Il ajoute, quant à la nécessité d'une prise de position immédiate pour des raisons budgétaires, ce qui suit :
  • la Wallonie a décidé d'organiser, complémentairement à son budget traditionnel, un financement alternatif afin d'accélérer l'assainissement des sites à réaménager. La S.A. Sowafinal a été créée et un budget de 100.000.000 euros a été affecté aux opérations de sites à réaménager ;
  • l'opération de réaménagement du site SAR/AV53 dit « Ancien hôtel de police » à (...) a été inscrite dans la liste des sites à réaménager dans le cadre de l'action « réhabiliter les sites à réaménager » du Plan Marshall 2.Vert ;
  • le financement de cette opération se fait par un emprunt contracté par la S.A. Sowafinal, pour le compte de la Wallonie, auprès de la banque Belfius ;
  • la décision du Gouvernement wallon du 4 juillet 2013 fixe :
    • au 28 février 2015 la date limite de conventionnellement,
    • au 30 septembre 2015 la date limite pour l'achèvement physique des opérations et la réception des pièces justificatives par l'administration fonctionnelle,
    • au 31 décembre 2015 la date ultime pour la mise à disposition des fonds, la conversion en emprunt et la clôture du programme Sowafinal 2 ;
  • avant de réaliser le réaménagement effectif du site, la demanderesse doit, au préalable, réaliser des levés, investigations, études et dossiers techniques, tâches qui prendront de nombreux mois mais qui sont conditionnées par la maîtrise foncière du site dans son chef. Tout retard à cet égard entraîne un grand risque d'empêcher la demanderesse de respecter les échéances imposées par le Gouvernement wallon ;
  • tant qu'elles ne sont pas couvertes par une convention spécifique, les enveloppes réservées par le Gouvernement wallon pour le projet gardent un caractère provisoire, étant entendu qu'au-delà du 28 février 2015 l'octroi des subventions n'est plus aucunement garanti ;
  • tout retard dans la réalisation de cette opération d'intérêt public desservirait l'intérêt général, entraînant une détérioration encore plus importante de l'image du quartier ;
  • la prise de possession immédiate des biens conditionne donc le bon déroulement de l'opération de réaménagement envisagée par la demanderesse et l'utilisation effective du budget mobilisé.
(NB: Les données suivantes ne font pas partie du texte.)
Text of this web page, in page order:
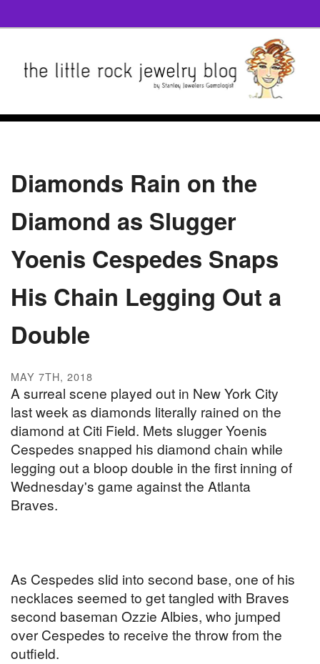
Diamonds Rain on the
Diamond as Slugger
Yoenis Cespedes Snaps
His Chain Legging Out a
Double
MAY 7TH, 2018
A surreal scene played out in New York City
last week as diamonds literally rained on the
diamond at Citi Field. Mets slugger Yoenis
Cespedes snapped his diamond chain while
legging out a bloop double in the first inning of
Wednesday's game against the Atlanta
Braves.
As Cespedes slid into second base, one of his
necklaces seemed to get tangled with Braves
second baseman Ozzie Albies, who jumped
over Cespedes to receive the throw from the
outfield.

S'il ne peut être raisonnablement discuté que l'arrêté ministériel du 14 janvier 2014, tel que rectifié par celui du 27 juin 2014 (voy. ci-avant), est ainsi motivé, il n'en demeure pas moins que cette motivation peut difficilement être considérée comme répondant aux exigences posées par les articles 2 et 3 de la loi du 29 juillet 1991 relative à la motivation formelle des actes administratifs dès lors qu'elle n'est constituée que de formules générales empruntées tantôt au schéma de développement de l'espace régional, tantôt au Plan Marchal 2.Vert, sans considérations reposant sur des faits réels et sans éléments précis permettant d'établir un rapport raisonnable entre cette expropriation et le but réel de celle-ci qui reste indéfini.
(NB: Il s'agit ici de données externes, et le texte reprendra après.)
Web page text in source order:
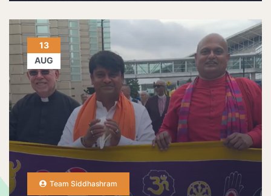
13
AUG
Team Siddhashram
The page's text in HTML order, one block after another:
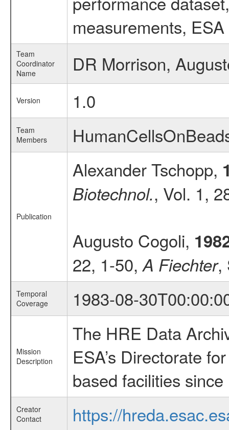
measurements,
Team
Coordinator
Name
DR Morrison,
Version 1.0
Team
Members
Publication
Alexander Tschopp,
Biotechnol., Vol. 1,
Augusto Cogoli,
22, 1-50,A Fiechter,
Temporal
Coverage
1983-08-
Mission
Description
The HRE Data
ESA’s Directorate
based facilities since
Creator
Contact
https://
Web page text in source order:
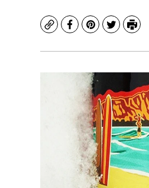
CopyFacebook
Pinterest
TwitterPrint

L'ensemble immobilier appartenant aux défendeurs, situé en sous-sol - à la seule exception du garage cadastré section A, n° 596C appartenant à (...), qui se trouve en surface -, en bon état d'entretien - ce qu'admet la demanderesse en ses conclusions déposées le 28 mai 2014 (p. 4) -, spacieux, pourvu d'électricité, d'eau et d'extincteurs, fermé et sécurisé, ne correspond en effet nullement, au vu des constatations effectuées en présence des parties lors de la vue des lieux du 20 mai 2014, à un site pouvant être qualifié de « chancre au centre-ville » dont le réaménagement urgent s'imposerait.
Au surplus, la volonté qu'aurait l'autorité communale de faire disparaître ce « chancre urbain » se trouve contredite par la demanderesse elle-même puisqu'aussi bien son bourgmestre a déclaré publiquement par voie de presse, le 17 mai 2014, soit postérieurement à l'introduction de la présente procédure, son intention de conserver le parking souterrain constitué pour partie des biens appartenant aux défendeurs, « un promoteur immobilier (pouvant) être intéressé de garder un tel parking ».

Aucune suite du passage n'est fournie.